New applications in biology

We extensively evaluate ProCyon for biological applications, particularly through its ability to perform zero-shot tasks—solving tasks that were not explicitly present in its training data. One such application is the identification of protein domains that bind to small molecule drugs (Figure 5a). Despite not being trained on domain-level drug binding data, ProCyon accurately identifies the correct binding domain in 24 out of 35 cases (Figure 5b). This performance highlights ProCyon’s adaptability in tackling the complex ligand-binding prediction problem.

ProCyon also excels in retrieval tasks based on complex compositional queries across biological knowledge domains. For example, it differentiates between bupropion’s therapeutic mechanisms in treating major depressive disorder (MDD) and nicotine addiction (Figure 5c). When prompted for MDD, ProCyon retrieves the norepinephrine transporter (NET) as the primary target, while for nicotine addiction, it prioritizes the cholinergic receptor (AChR). This nuanced understanding demonstrates ProCyon’s ability to contextualize its predictions based on multi-scale biological inputs.

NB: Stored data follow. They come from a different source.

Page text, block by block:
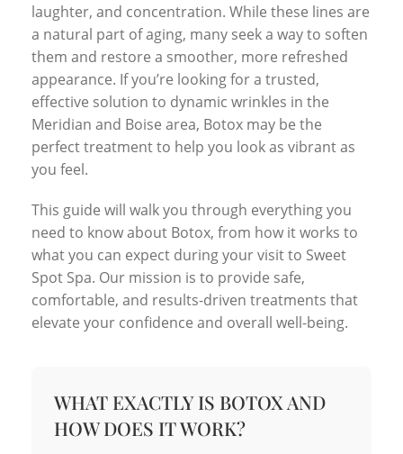
laughter, and concentration. While these lines are
a natural part of aging, many seek a way to soften
them and restore a smoother, more refreshed
appearance. If you’re looking for a trusted,
effective solution to dynamic wrinkles in the
Meridian and Boise area, Botox may be the
perfect treatment to help you look as vibrant as
you feel.
This guide will walk you through everything you
need to know about Botox, from how it works to
what you can expect during your visit to Sweet
Spot Spa. Our mission is to provide safe,
comfortable, and results-driven treatments that
elevate your confidence and overall well-being.
WHAT EXACTLY IS BOTOX AND
HOW DOES IT WORK?
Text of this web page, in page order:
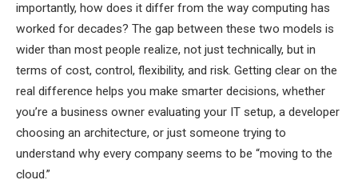
importantly, how does it differ from the way computing has
worked for decades? The gap between these two models is
wider than most people realize, not just technically, but in
terms of cost, control, flexibility, and risk. Getting clear on the
real difference helps you make smarter decisions, whether
you’re a business owner evaluating your IT setup, a developer
choosing an architecture, or just someone trying to
understand why every company seems to be “moving to the
cloud.”
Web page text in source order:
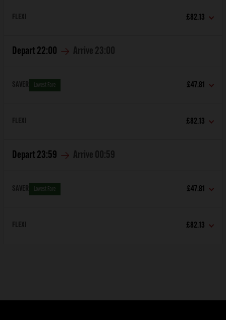
FLEXI £82.13
Depart 22:00 Arrive 23:00
SAVER Lowest Fare £47.81
FLEXI £82.13
Depart 23:59 Arrive 00:59
SAVER Lowest Fare £47.81
FLEXI £82.13
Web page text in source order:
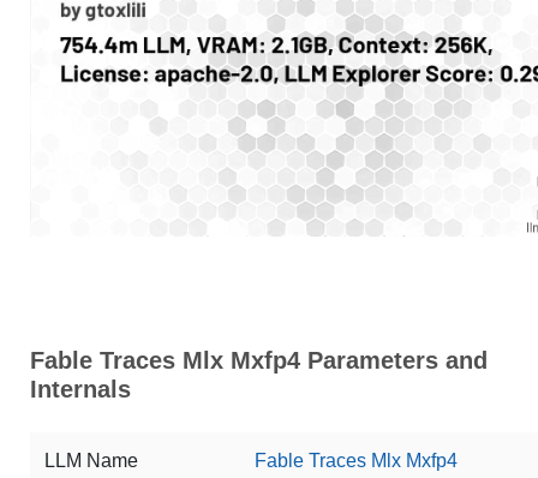
Fable Traces Mlx Mxfp4 Parameters and
Internals
LLM Name Fable Traces Mlx Mxfp4
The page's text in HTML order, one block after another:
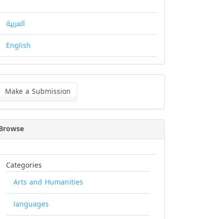
العربية
English
Make a Submission
Categories
Arts and Humanities
languages
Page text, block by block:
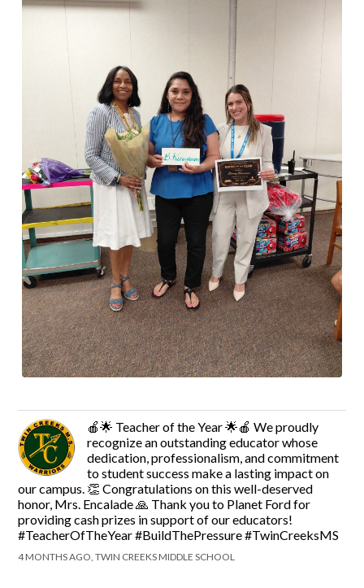
🍎🌟 Teacher of the Year 🌟🍎 We proudly
recognize an outstanding educator whose
dedication, professionalism, and commitment
to student success make a lasting impact on
our campus. 👏 Congratulations on this well-deserved
honor, Mrs. Encalade 🙏 Thank you to Planet Ford for
providing cash prizes in support of our educators!
#TeacherOfTheYear #BuildThePressure #TwinCreeksMS
4 MONTHS AGO, TWIN CREEKS MIDDLE SCHOOL
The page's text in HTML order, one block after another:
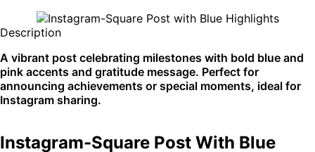
Description
A vibrant post celebrating milestones with bold blue and
pink accents and gratitude message. Perfect for
announcing achievements or special moments, ideal for
Instagram sharing.
Instagram-Square Post With Blue
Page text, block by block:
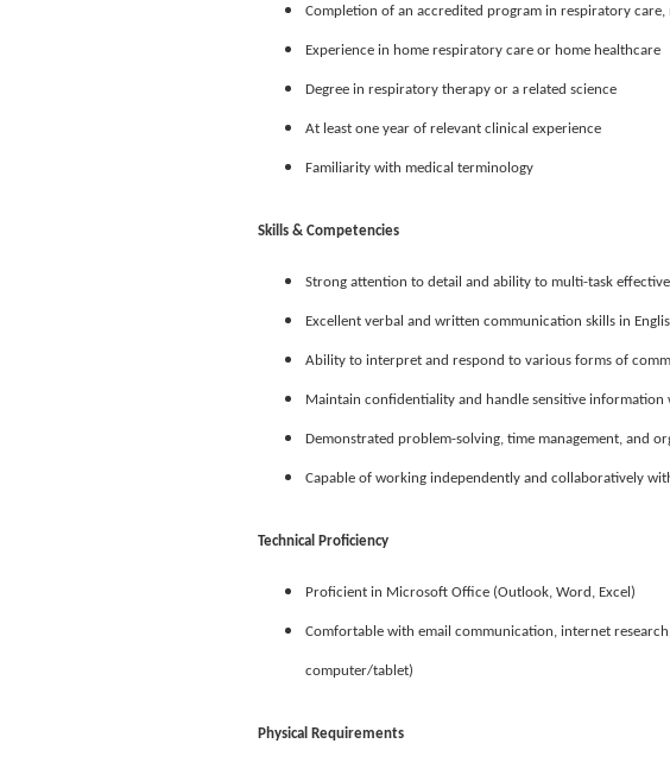
Completion of an accredited program in respiratory
Experience in home respiratory care or home healthcare
Degree in respiratory therapy or a related science
At least one year of relevant clinical experience
Familiarity with medical terminology
Skills & Competencies
Strong attention to detail and ability to multi-task
Excellent verbal and written communication skills in
Ability to interpret and respond to various forms of
Maintain confidentiality and handle sensitive information
Demonstrated problem-solving, time management, and
Capable of working independently and collaboratively
Technical Proficiency
Proficient in Microsoft Office (Outlook, Word, Excel)
Comfortable with email communication, internet
computer/tablet)
Physical Requirements
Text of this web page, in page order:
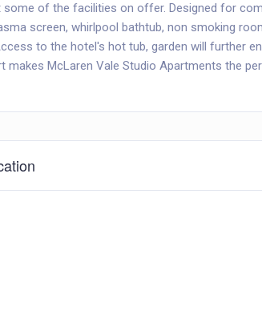
some of the facilities on offer. Designed for
screen, whirlpool bathtub, non smoking
to the hotel's hot tub, garden will further
makes McLaren Vale Studio Apartments the
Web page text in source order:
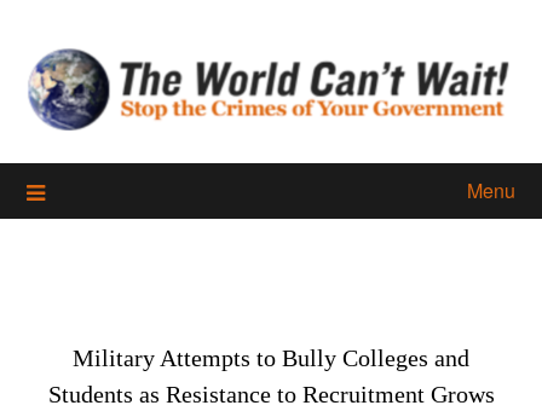
content
Menu
Military Attempts to Bully Colleges and
Students as Resistance to Recruitment Grows
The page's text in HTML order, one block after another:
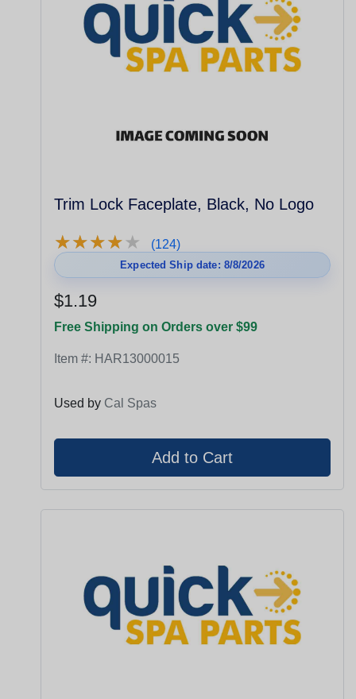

Figure 5. a) Application of ProCyon for protein domain-specific drug interaction prediction, specifically for the protein MGAM, which has nine domains. We rank each domain within the protein given a drug target prompt. In this example, the top domain (highlighted in orange) is ranked top in the retrieved list. b) Broader results for domain-drug binding prediction, with three other examples of two correctly predicted binding domains (P00742, Q13451) and one where the binding domain is ranked second (Q06187). Results are shown below for prediction across 35 examples, with the majority (24) being correctly identified as rank 1. c) ProCyon performs a compositional query, given bupropion and two diseases for which it is indicated. The model correctly ranks the nicotine receptor AChR as top in the left example and the norepinephrine receptor NET as top in the right example.

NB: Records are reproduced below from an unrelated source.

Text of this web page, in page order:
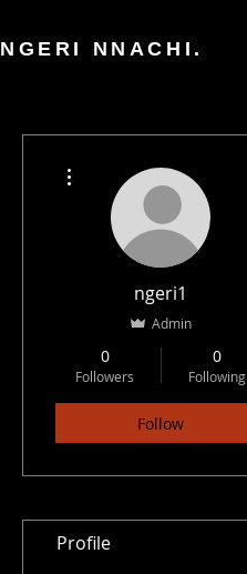
NGERI NNACHI.
ngeri1
Admin
0
Followers
0
Following
Follow
Profile
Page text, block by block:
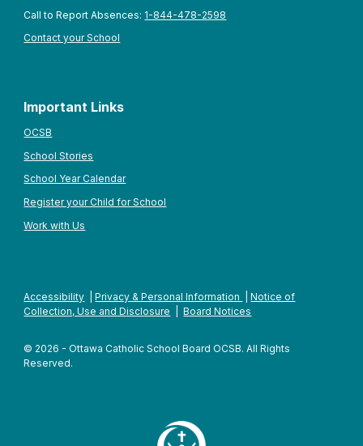
Call to Report Absences: 1-844-478-2598
Contact your School
Important Links
OCSB
School Stories
School Year Calendar
Register your Child for School
Work with Us
Accessibility |Privacy & Personal Information |Notice of
Collection, Use and Disclosure
|Board Notices
© 2026 - Ottawa Catholic School Board OCSB. All Rights
Reserved.
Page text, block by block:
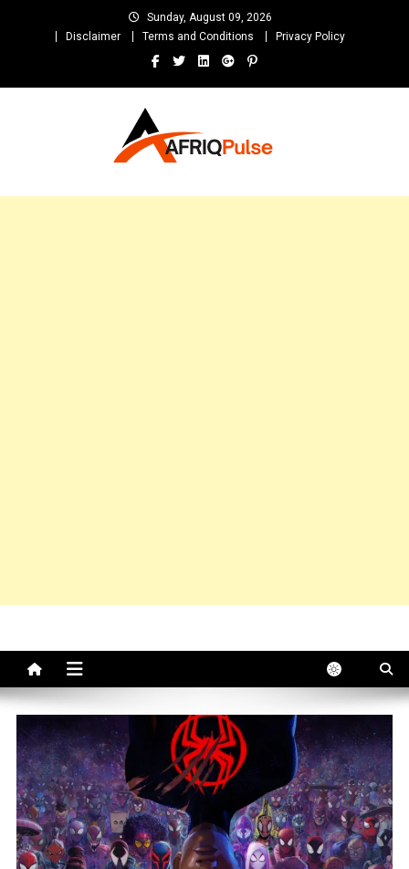
Sunday, August 09, 2026
Disclaimer
Terms and Conditions Privacy Policy
and Unlimited Entertainment
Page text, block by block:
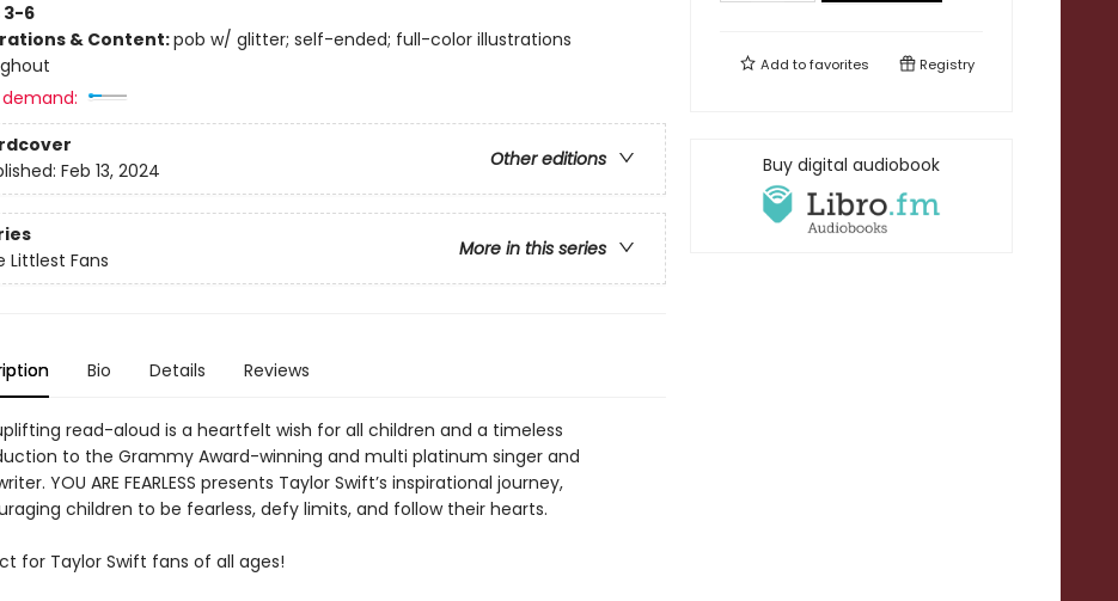
3-6
& Content:pob w/ glitter; self-ended; full-color illustrations
demand:
Other editions
Feb 13, 2024
More in this series
Littlest Fans
Bio Details Reviews
read-aloud is a heartfelt wish for all children and a timeless
to the Grammy Award-winning and multi platinum singer and
YOU ARE FEARLESS presents Taylor Swift’s inspirational journey,
children to be fearless, defy limits, and follow their hearts.
for Taylor Swift fans of all ages!
Add tofavorites Registry
Buy digital audiobook
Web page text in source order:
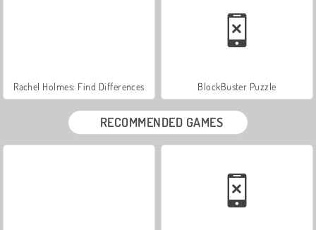
Rachel Holmes: Find Differences BlockBuster Puzzle
RECOMMENDED GAMES
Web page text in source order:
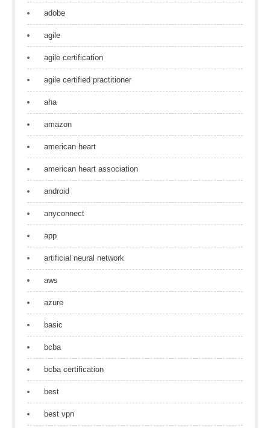
adobe
agile
agile certification
agile certified practitioner
aha
amazon
american heart
american heart association
android
anyconnect
app
artificial neural network
aws
azure
basic
bcba
bcba certification
best
best vpn
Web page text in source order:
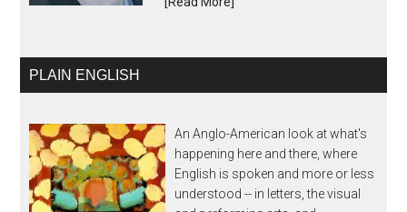
PLAIN ENGLISH
An Anglo-American look at what's
happening here and there, where
English is spoken and more or less
understood -- in letters, the visual
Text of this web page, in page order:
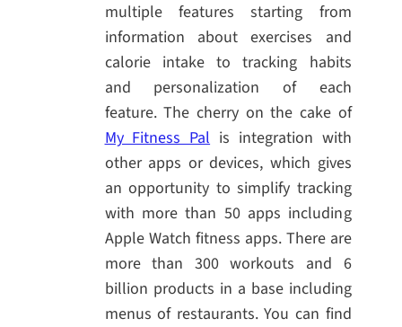
multiple features starting from
information about exercises and
calorie intake to tracking habits
and personalization of each
feature. The cherry on the cake of
My Fitness Palis integration with
other apps or devices, which gives
an opportunity to simplify tracking
with more than 50 apps including
Apple Watch fitness apps. There are
more than 300 workouts and 6
billion products in a base including
menus of restaurants. You can find
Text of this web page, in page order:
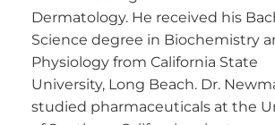
Dermatology. He received his
Science degree in Biochemistry
Physiology from California State
University, Long Beach. Dr.
studied pharmaceuticals at the
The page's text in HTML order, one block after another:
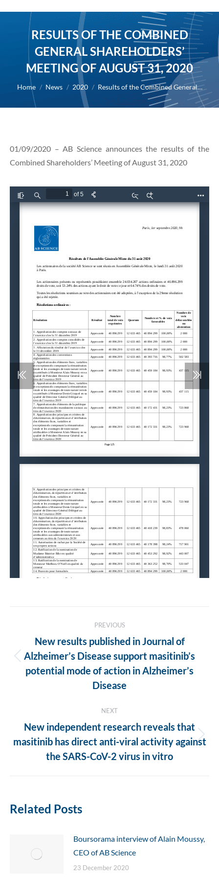
RESULTS OF THE COMBINED
GENERAL SHAREHOLDERS’
MEETING OF AUGUST 31, 2020
You are here:
Home News 2020 Results of the Combined General…
01/09/2020 – AB Science announces the results of the
Combined Shareholders’ Meeting of August 31, 2020
navigation
PREVIOUS
Previous
post:
New results published in Journal of
Alzheimer’s Disease support masitinib’s
potential mode of action in Alzheimer’s
Disease
NEXT
Next
post:
New independent research reveals that
masitinib has direct anti-viral activity against
the SARS-CoV-2 virus in vitro
Related Posts
Boursorama interview of Alain Moussy,
CEO of AB Science
23 December 2020
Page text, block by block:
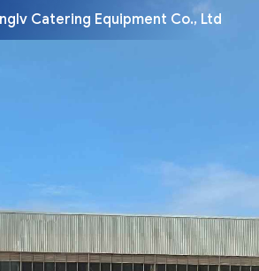
Catering Equipment Co., Ltd
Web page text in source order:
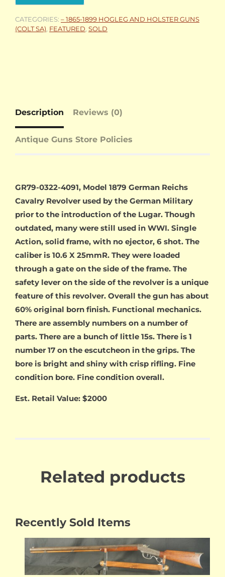
CATEGORIES: – 1865-1899 HOGLEG AND HOLSTER GUNS
(COLT SA), FEATURED, SOLD
Description Reviews (0)
Antique Guns Store Policies
GR79-0322-4091, Model 1879 German Reichs
Cavalry Revolver used by the German Military
prior to the introduction of the Lugar. Though
outdated, many were still used in WWI. Single
Action, solid frame, with no ejector, 6 shot. The
caliber is 10.6 X 25mmR. They were loaded
through a gate on the side of the frame. The
safety lever on the side of the revolver is a unique
feature of this revolver. Overall the gun has about
60% original born finish. Functional mechanics.
There are assembly numbers on a number of
parts. There are a bunch of little 15s. There is 1
number 17 on the escutcheon in the grips. The
bore is bright and shiny with crisp rifling. Fine
condition bore. Fine condition overall.
Est. Retail Value: $2000
Related products
Recently Sold Items

ProCyon can generate candidate phenotypes for poorly characterized proteins recently linked to Parkinson’s disease (PD). By producing detailed phenotype descriptions for these PD-associated proteins, ProCyon identified biological pathways that received high scores in expert reviews and showed significant enrichment in functional disease pathway analyses (Figure 6). 

ProCyon also excels in protein-peptide binding, accurately distinguishing binders from non-binders for ACE2 using mass spectrometry datasets from peptide candidates, paving the way for advancements in peptide-based therapies. Additionally, ProCyon tackles complex phenotypes like pleiotropic roles and pathway crosstalk, including identifying STING’s role in neuronal inflammatory stress—an insight only recently characterized. Beyond these capabilities, ProCyon models the functional impacts of genetic mutations, effectively distinguishing between benign and pathogenic variants, such as PSEN1 mutations associated with Alzheimer’s disease, enabling deeper exploration of disease biology.

Figure 6. ProCyon predicted phenotypes for poorly-annotated proteins implicated in Parkinson’s (PD). We define three comparison groups: “PD-Assoc.” is a group of PD genes, “Neuro control” is a group of control genes expressed in neurological tissue, and “General control” is a group of genes not expressed in neurological tissue. Consistently, ProCyon-generated pathways are ranked highly by expert annotation and automated enrichment tests, as shown by the green bars, which indicate significant differences in pathway enrichment between “PD Assoc.” and the control groups. 

Conclusion

ProCyon represents a transformative step toward a universal solution for functional protein biology, offering the potential to unlock new insights into the human proteome. Its ability to perform zero-shot generalization, combined with an intuitive natural language interface, democratizes access to cutting-edge protein analysis tools. ProCyon is an open model, and we make our training datasets, training and inference code, and pretrained models publicly available to encourage future work and exploration.